Partial derivatives where implicit equations are involved

Question

I have a function: $$f\bigl(P,R\bigr)=h\bigl(P,R,N(P,R)\bigr)$$ where $P$ and $R$ are independent variables and $N$ is the solution of the equation: $$P-g(R,N)=0$$ I am trying to find $\frac{\partial f}{\partial P}$ and $\frac{\partial f}{\partial R}$.

Answer 1

$N(P,R)$ is not an independent variable, rather a function (of $P$ and $R$).

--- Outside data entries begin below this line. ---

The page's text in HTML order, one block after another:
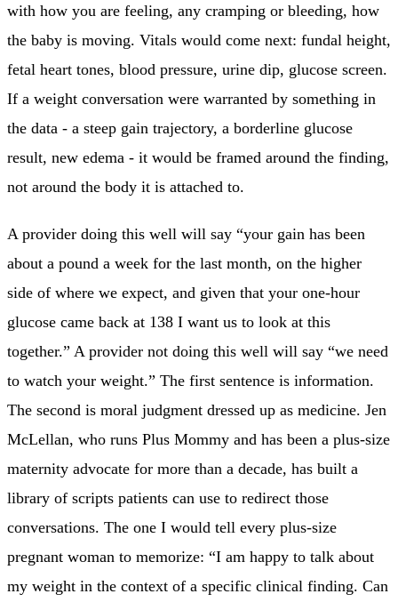
with how you are feeling, any cramping or bleeding, how
the baby is moving. Vitals would come next: fundal height,
fetal heart tones, blood pressure, urine dip, glucose screen.
If a weight conversation were warranted by something in
the data - a steep gain trajectory, a borderline glucose
result, new edema - it would be framed around the finding,
not around the body it is attached to.
A provider doing this well will say “your gain has been
about a pound a week for the last month, on the higher
side of where we expect, and given that your one-hour
glucose came back at 138 I want us to look at this
together.” A provider not doing this well will say “we need
to watch your weight.” The first sentence is information.
The second is moral judgment dressed up as medicine. Jen
McLellan, who runs Plus Mommy and has been a plus-size
maternity advocate for more than a decade, has built a
library of scripts patients can use to redirect those
conversations. The one I would tell every plus-size
pregnant woman to memorize: “I am happy to talk about
my weight in the context of a specific clinical finding. Can
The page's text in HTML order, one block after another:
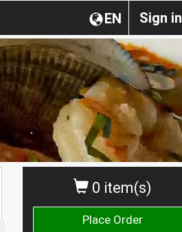
Sign in
EN
0 item(s)
Place Order
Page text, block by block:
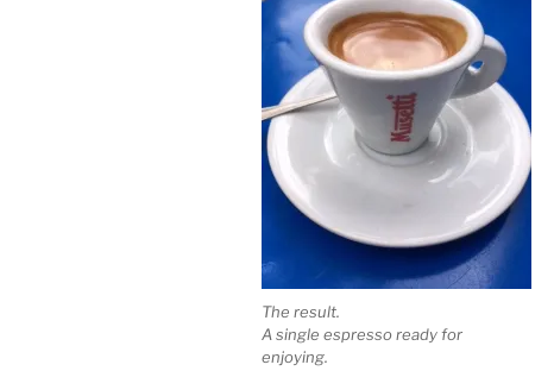
The result.
A single espresso ready for
enjoying.

Hence partial derivatives of $f$ with respect to $P$ and $R$ exist.

The solution is to obtain $\frac{\partial g}{\partial R}$ and $\frac{\partial g}{\partial N}$ from the solution of $P-g(R,N)=0$.

At the solution, P = g, and hence: $$\frac{\partial N}{\partial P}=\frac{1}{\frac{\partial g}{\partial N}}$$ $$\frac{\partial N}{\partial R}=-\frac{\frac{\partial g}{\partial R}}{\frac{\partial g}{\partial N}}$$ Use these derivatives with the chain rule in the evaluation of $$\frac{\partial}{\partial P}f\bigl(P,R\bigr)$$and $$\frac{\partial}{\partial R}f\bigl(P,R\bigr)$$

Answer 2

To obtain $\frac{\partial f}{\partial P}$, we compute $$\frac{\partial f}{\partial P}(P,R) = \frac{\partial h}{\partial P}(P,R,N(P,R)) + \frac{\partial h}{\partial N}(P,R,N(P,R))\cdot \frac{\partial N}{\partial P}(P,R).\tag{1}$$ Now, to compute $\frac{\partial N}{\partial P}$ we use the chain rule and the equation $P-g(R,N)=0$. Differentiating with respect to $P$: $$1 - \frac{\partial g}{\partial N}(R,N)\cdot \frac{\partial N}{\partial P}(P,R) = 0.$$ This gives us $$1 = \frac{\partial g}{\partial N}(R,N)\cdot \frac{\partial N}{\partial P}(P,R) \implies \frac{\partial N}{\partial P}(P,R) = \frac{1}{\frac{\partial g}{\partial N}(R,N)}.$$ In all, then, by $(1)$ we get $$\boxed{\frac{\partial f}{\partial P}(P,R) = \frac{\partial h}{\partial P}(P,R,N(P,R)) + \frac{\frac{\partial h}{\partial N}(P,R,N(P,R))}{\frac{\partial g}{\partial N}(R,N)}.}$$

For the second part, $\frac{\partial f}{\partial R}$, we compute $$\frac{\partial f}{\partial R}(P,R) = \frac{\partial h}{\partial R}(P,R,N(P,R)) + \frac{\partial h}{\partial N}(P,R,N(P,R))\cdot \frac{\partial N}{\partial R}(P,R).\tag{2}$$ Now, as before, we differentiate $P-g(R,N)=0$ with respect to $R$ to obtain $\frac{\partial N}{\partial R}$: $$-\frac{\partial g}{\partial R}(R,N) - \frac{\partial g}{\partial N}(R,N)\cdot \frac{\partial N}{\partial R}(P,R) = 0 \implies \frac{\partial N}{\partial R}(P,R) = -\frac{\frac{\partial g}{\partial R}(R,N)}{\frac{\partial g}{\partial N}(R,N)}.$$ In all, then, by $(2)$ we get $$\boxed{\frac{\partial f}{\partial R}(P,R) = \frac{\partial h}{\partial R}(P,R,N(P,R)) - \frac{\partial h}{\partial N}(P,R,N(P,R))\cdot \frac{\frac{\partial g}{\partial R}(R,N)}{\frac{\partial g}{\partial N}(R,N)}.}$$